Regulatory RNAs have evolved structure for different purposes, with smaller regulatory RNA having conserved structure for their correct processing and larger regulatory RNAs having structure for this as well as other purposes (such as interacting with other biomolecules in the cell). Smaller regulatory RNAs such as miRNA can often be processed from a significantly longer precursor transcript.
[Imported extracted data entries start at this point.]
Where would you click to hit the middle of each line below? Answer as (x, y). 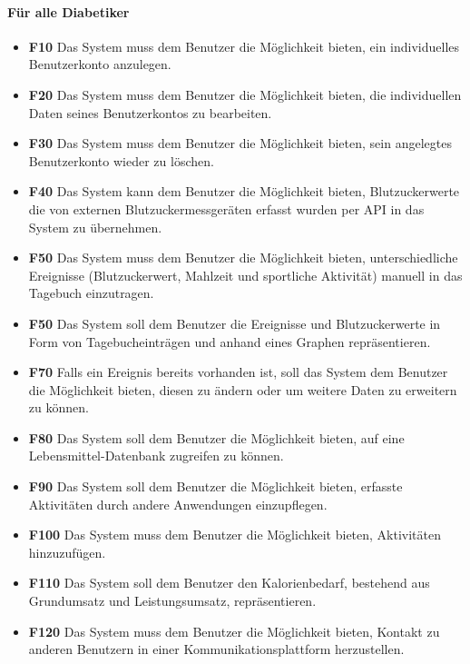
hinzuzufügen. (67, 552)
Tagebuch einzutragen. (91, 293)
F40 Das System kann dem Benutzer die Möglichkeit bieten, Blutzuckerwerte (244, 191)
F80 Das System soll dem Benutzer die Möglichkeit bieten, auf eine (216, 437)
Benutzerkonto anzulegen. (100, 64)
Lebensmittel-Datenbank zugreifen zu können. (156, 456)
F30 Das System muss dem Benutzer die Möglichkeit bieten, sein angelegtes (240, 143)
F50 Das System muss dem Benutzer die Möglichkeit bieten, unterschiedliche (243, 258)
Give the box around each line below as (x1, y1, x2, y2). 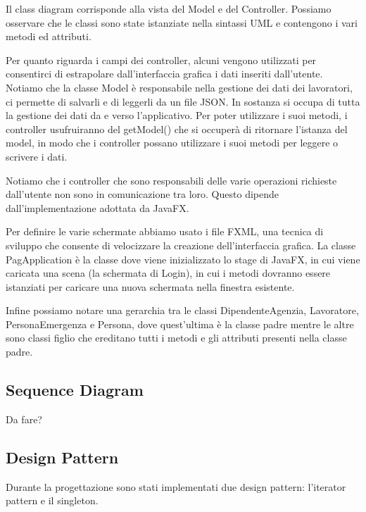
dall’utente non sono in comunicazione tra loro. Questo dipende (6, 187, 279, 201)
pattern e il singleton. (6, 493, 99, 508)
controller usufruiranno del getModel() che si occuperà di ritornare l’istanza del (6, 121, 348, 136)
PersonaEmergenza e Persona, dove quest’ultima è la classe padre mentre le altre (6, 316, 354, 331)
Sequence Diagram (6, 379, 144, 401)
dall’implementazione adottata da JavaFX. (6, 200, 189, 215)
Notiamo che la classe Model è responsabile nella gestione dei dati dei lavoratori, (6, 80, 353, 94)
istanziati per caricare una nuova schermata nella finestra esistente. (6, 279, 295, 294)
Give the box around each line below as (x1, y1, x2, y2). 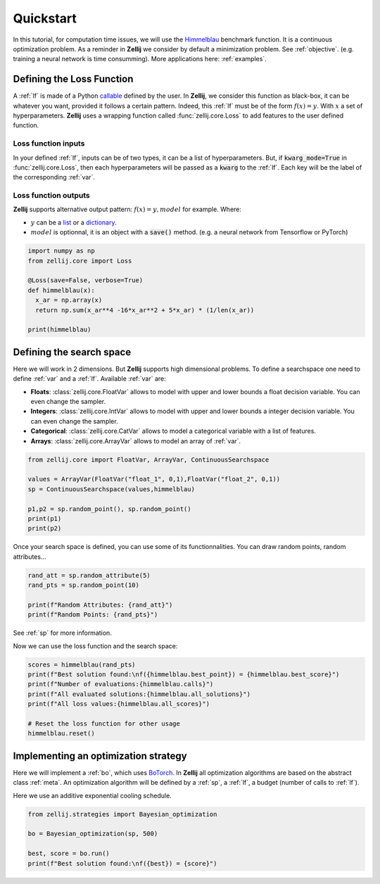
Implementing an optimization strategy (13, 750, 187, 762)
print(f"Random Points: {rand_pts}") (27, 611, 158, 619)
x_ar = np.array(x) (35, 296, 103, 304)
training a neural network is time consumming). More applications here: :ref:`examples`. (13, 55, 267, 63)
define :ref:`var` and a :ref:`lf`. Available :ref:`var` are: (13, 374, 167, 383)
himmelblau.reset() (27, 729, 95, 738)
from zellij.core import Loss (27, 257, 132, 265)
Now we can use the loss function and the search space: (13, 641, 178, 650)
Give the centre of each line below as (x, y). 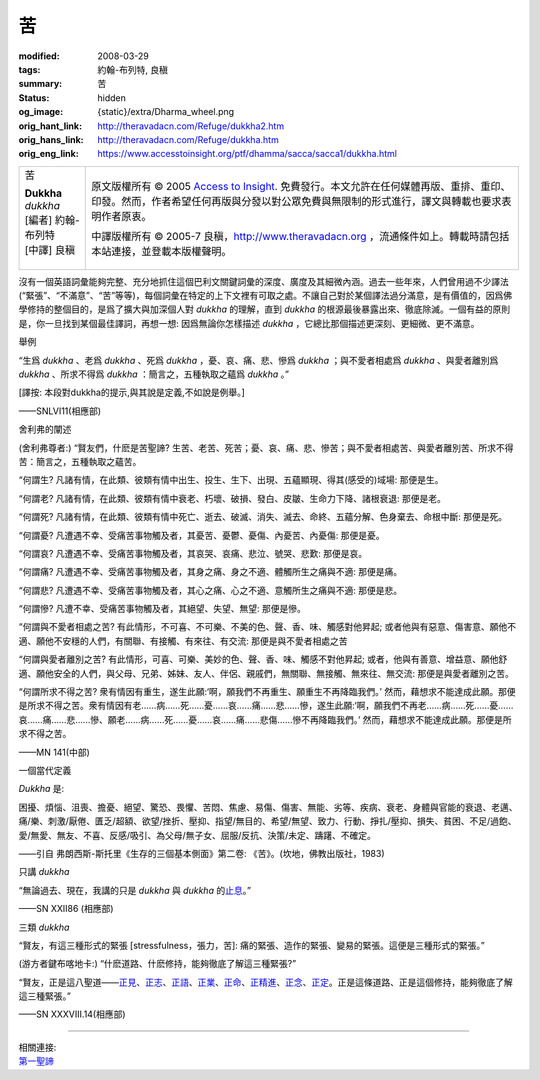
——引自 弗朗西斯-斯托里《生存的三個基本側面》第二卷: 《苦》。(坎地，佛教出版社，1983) (201, 853)
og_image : (41, 112)
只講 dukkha (44, 872)
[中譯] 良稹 (49, 250)
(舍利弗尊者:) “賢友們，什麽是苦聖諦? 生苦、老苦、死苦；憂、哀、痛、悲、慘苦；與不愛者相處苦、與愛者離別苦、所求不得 (266, 447)
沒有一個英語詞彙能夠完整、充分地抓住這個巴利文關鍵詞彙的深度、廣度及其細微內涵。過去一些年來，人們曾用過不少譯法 (263, 281)
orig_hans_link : (51, 139)
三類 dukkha (44, 927)

In order to be loaded into the RISC complex, the precursor transcript is processed via a protein known as DGCR8, which targets stemloop
structures within the miRNA precursor transcript [160]. These stemloop regions are processed and loaded onto RNAi machinery. Longer regulatory RNAs have been found to frequently utilize structure for a variety of purposes, including formation of RNPs and the basepairing of other transcripts with single stranded regions. In spite of often poor sequence content lncRNAs have shown evidence of being enriched for structure conservation [161]. Several lncRNAs, such as MALAT1, contain regions of highly conserved structure; the level of knowledge per transcript on what function these structures have varies [162].